Roads have been made from Bright Angel Hotel through the Cocanini Forest
to the ends of outstanding promontories, commanding extensive views up
and down the canon. The nearest of them, three or four miles east and
west, are McNeil's Point and Rowe's Point; the latter, besides commanding
the eternally interesting canon, gives wide-sweeping views southeast and
west over the dark forest roof to the San Francisco and Mount Trumbull
volcanoes--the bluest of mountains over the blackest of level woods.
Instead of thus riding in dust with the crowd, more will be gained by
going quietly afoot along the rim at different times of day and night,
free to observe the vegetation, the fossils in the rocks, the seams
beneath overhanging ledges once inhabited by Indians, and to watch the
stupendous scenery in the changing lights and shadows, clouds, showers,
and storms. One need not go hunting the so-called "points of interest."

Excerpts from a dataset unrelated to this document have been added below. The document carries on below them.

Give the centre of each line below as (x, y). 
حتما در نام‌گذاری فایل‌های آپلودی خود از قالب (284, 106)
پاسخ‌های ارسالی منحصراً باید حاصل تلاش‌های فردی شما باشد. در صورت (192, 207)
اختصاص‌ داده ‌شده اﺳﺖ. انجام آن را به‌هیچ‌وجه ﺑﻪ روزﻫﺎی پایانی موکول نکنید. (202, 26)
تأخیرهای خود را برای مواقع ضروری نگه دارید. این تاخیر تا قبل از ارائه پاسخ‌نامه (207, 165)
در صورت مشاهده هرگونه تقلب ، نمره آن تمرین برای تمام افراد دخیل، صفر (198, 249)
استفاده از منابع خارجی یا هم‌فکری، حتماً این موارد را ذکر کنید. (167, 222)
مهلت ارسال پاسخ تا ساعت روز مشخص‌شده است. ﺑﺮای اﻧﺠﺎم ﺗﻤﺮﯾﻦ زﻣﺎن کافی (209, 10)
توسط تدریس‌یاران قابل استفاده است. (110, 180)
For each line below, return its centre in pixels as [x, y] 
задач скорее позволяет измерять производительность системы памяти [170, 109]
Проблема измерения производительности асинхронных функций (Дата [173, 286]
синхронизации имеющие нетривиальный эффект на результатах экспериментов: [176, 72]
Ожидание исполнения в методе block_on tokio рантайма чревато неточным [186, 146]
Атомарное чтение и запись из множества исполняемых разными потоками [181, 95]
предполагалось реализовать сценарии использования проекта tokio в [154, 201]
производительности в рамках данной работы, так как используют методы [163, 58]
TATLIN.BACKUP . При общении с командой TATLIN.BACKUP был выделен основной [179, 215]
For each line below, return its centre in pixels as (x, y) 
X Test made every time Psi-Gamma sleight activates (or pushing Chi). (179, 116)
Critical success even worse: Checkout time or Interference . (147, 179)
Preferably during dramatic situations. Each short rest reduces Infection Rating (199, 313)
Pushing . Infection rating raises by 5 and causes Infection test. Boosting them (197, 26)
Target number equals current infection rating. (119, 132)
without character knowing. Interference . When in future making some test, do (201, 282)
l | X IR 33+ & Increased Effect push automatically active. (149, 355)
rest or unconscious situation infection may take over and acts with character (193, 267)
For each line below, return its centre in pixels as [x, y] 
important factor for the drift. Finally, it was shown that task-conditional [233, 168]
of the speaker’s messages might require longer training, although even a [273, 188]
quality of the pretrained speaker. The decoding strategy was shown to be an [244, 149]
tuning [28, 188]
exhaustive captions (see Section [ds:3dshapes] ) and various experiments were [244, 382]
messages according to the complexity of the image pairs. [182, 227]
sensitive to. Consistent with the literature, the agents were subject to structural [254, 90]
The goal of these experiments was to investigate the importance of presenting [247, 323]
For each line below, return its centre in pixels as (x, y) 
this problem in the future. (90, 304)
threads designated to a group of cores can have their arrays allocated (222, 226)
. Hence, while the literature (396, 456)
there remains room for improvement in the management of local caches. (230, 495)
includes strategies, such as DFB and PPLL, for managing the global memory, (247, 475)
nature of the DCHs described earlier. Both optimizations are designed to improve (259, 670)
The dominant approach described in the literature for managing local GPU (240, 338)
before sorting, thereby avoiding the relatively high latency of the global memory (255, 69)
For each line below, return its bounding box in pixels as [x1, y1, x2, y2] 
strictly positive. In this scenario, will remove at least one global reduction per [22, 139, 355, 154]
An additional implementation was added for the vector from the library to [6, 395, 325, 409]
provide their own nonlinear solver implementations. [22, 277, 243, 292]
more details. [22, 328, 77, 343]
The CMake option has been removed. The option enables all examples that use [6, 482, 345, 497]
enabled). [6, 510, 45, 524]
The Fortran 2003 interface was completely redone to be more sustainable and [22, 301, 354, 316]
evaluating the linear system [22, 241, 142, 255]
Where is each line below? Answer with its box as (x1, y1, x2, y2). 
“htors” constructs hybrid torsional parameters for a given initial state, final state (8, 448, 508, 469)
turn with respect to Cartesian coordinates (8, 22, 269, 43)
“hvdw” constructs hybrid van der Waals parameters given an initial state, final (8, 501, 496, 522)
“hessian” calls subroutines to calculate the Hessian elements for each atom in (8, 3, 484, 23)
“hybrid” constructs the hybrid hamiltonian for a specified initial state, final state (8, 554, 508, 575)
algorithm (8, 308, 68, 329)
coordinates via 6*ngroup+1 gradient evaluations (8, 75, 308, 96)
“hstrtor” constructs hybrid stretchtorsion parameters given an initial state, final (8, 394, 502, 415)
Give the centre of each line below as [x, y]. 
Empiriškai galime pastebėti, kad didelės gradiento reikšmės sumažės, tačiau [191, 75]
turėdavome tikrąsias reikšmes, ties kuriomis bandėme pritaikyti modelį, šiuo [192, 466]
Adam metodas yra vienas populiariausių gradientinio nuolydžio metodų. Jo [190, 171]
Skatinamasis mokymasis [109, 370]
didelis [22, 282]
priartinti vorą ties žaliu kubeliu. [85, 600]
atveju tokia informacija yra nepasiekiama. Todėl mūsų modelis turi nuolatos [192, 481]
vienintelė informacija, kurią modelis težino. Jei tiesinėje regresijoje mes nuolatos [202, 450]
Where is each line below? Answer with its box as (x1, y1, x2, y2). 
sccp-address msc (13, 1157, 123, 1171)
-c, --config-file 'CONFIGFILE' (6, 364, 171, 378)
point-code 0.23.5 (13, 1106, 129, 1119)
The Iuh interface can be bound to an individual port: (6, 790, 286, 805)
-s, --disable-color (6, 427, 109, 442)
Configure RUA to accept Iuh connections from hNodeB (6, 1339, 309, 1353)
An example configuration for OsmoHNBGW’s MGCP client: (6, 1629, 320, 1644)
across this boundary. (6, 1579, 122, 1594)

The verge anywhere, everywhere, is a point of interest beyond one's
wildest dreams.
As yet, few of the promontories or throng of mountain buildings in the
canon are named. Nor among such exuberance of forms are names thought
of by the bewildered, hurried tourist. He would be as likely to think of
names for waves in a storm. The Eastern and Western Cloisters, Hindu
Amphitheater, Cape Royal, Powell's Plateau, and Grand View Point, Point
Sublime, Bissell and Moran points, the Temple of Set, Vishnu's Temple,
Shiva's Temple, Twin Temples, Tower of Babel, Hance's Column--these fairly
good names given by Dutton, Holmes, Moran, and others are scattered over
a large stretch of the canon wilderness.